• **Work request**
Transcribe only the lines in the data below falling between the line with "un [248, 116]" and the line with "Талантливый дизайнер и", including those two lines, and leave out any picture.

• **Data for this task**

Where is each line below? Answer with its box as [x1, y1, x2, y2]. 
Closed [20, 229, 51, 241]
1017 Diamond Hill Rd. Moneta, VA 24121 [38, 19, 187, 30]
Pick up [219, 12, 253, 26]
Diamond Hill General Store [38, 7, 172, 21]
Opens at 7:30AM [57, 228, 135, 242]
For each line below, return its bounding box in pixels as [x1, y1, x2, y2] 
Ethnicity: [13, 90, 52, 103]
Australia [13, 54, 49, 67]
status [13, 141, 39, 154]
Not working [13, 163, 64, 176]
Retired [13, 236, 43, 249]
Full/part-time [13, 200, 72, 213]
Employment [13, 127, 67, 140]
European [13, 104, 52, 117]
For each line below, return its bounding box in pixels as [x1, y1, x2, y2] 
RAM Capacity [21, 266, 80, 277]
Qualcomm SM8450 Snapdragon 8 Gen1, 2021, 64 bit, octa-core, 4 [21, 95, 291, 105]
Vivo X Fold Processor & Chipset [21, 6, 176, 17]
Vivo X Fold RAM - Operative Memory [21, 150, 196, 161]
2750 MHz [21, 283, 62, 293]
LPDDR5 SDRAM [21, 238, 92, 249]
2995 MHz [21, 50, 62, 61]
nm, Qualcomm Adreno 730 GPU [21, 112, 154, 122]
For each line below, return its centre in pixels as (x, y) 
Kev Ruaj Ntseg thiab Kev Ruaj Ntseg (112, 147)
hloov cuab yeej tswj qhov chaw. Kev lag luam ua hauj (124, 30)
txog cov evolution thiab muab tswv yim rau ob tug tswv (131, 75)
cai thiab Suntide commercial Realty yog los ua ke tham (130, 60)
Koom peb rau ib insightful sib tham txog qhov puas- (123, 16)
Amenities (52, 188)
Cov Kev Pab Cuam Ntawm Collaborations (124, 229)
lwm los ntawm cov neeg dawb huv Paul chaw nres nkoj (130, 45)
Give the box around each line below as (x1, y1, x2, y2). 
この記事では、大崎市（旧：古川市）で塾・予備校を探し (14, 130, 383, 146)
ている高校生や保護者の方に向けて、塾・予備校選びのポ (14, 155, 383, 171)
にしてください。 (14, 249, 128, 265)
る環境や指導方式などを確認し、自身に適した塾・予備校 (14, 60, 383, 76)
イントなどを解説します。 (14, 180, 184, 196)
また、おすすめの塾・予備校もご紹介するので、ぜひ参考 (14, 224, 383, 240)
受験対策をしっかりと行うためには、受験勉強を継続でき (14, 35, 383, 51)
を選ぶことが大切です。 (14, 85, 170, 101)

...

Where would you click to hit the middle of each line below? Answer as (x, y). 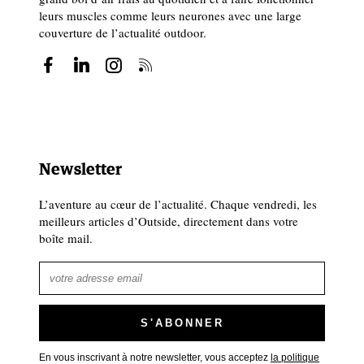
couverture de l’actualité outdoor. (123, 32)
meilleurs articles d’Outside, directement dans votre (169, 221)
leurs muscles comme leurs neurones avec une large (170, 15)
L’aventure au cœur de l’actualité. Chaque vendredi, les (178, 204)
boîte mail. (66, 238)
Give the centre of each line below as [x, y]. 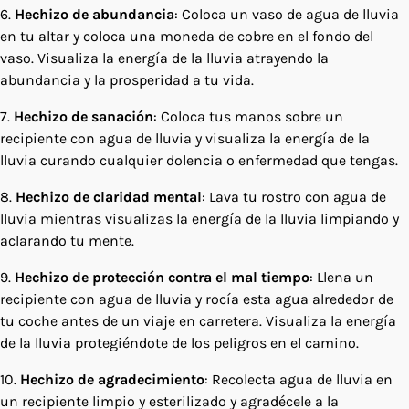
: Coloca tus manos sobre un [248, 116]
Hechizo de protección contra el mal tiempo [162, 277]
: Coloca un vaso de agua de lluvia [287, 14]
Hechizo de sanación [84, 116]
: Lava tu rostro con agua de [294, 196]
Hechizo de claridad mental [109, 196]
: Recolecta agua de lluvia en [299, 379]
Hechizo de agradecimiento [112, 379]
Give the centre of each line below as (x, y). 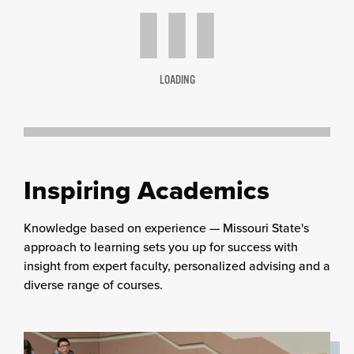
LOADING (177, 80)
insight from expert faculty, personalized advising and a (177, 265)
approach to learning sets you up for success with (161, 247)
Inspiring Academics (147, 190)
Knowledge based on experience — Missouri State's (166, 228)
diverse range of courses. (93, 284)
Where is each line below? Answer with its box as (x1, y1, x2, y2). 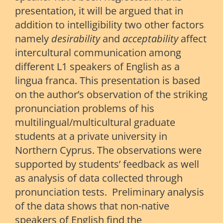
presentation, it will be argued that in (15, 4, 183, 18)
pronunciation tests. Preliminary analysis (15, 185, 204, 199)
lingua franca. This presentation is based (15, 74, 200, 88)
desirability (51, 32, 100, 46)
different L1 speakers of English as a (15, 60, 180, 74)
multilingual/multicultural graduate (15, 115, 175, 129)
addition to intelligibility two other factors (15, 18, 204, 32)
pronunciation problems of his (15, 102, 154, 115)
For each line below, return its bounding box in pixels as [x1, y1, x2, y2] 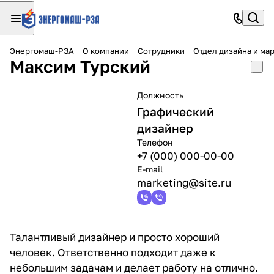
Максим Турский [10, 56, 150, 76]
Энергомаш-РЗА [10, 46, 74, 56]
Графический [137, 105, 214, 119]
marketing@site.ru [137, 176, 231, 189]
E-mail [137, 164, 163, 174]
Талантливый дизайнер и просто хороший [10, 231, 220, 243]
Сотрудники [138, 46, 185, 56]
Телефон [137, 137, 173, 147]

• **Task output**
: Coloca tus manos sobre un [248, 116]
Hechizo de protección contra el mal tiempo [162, 277]
: Coloca un vaso de agua de lluvia [287, 14]
Hechizo de sanación [84, 116]
: Lava tu rostro con agua de [294, 196]
Hechizo de claridad mental [109, 196]
: Recolecta agua de lluvia en [299, 379]
Hechizo de agradecimiento [112, 379]
Give the centre of each line below as (x, y). 
LOADING (177, 80)
insight from expert faculty, personalized advising and a (177, 265)
approach to learning sets you up for success with (161, 247)
Inspiring Academics (147, 190)
Knowledge based on experience — Missouri State's (166, 228)
diverse range of courses. (93, 284)
Where is each line below? Answer with its box as (x1, y1, x2, y2). 
presentation, it will be argued that in (15, 4, 183, 18)
pronunciation tests. Preliminary analysis (15, 185, 204, 199)
lingua franca. This presentation is based (15, 74, 200, 88)
desirability (51, 32, 100, 46)
different L1 speakers of English as a (15, 60, 180, 74)
multilingual/multicultural graduate (15, 115, 175, 129)
addition to intelligibility two other factors (15, 18, 204, 32)
pronunciation problems of his (15, 102, 154, 115)
For each line below, return its bounding box in pixels as [x1, y1, x2, y2] 
Максим Турский [10, 56, 150, 76]
Энергомаш-РЗА [10, 46, 74, 56]
Графический [137, 105, 214, 119]
marketing@site.ru [137, 176, 231, 189]
E-mail [137, 164, 163, 174]
Талантливый дизайнер и просто хороший [10, 231, 220, 243]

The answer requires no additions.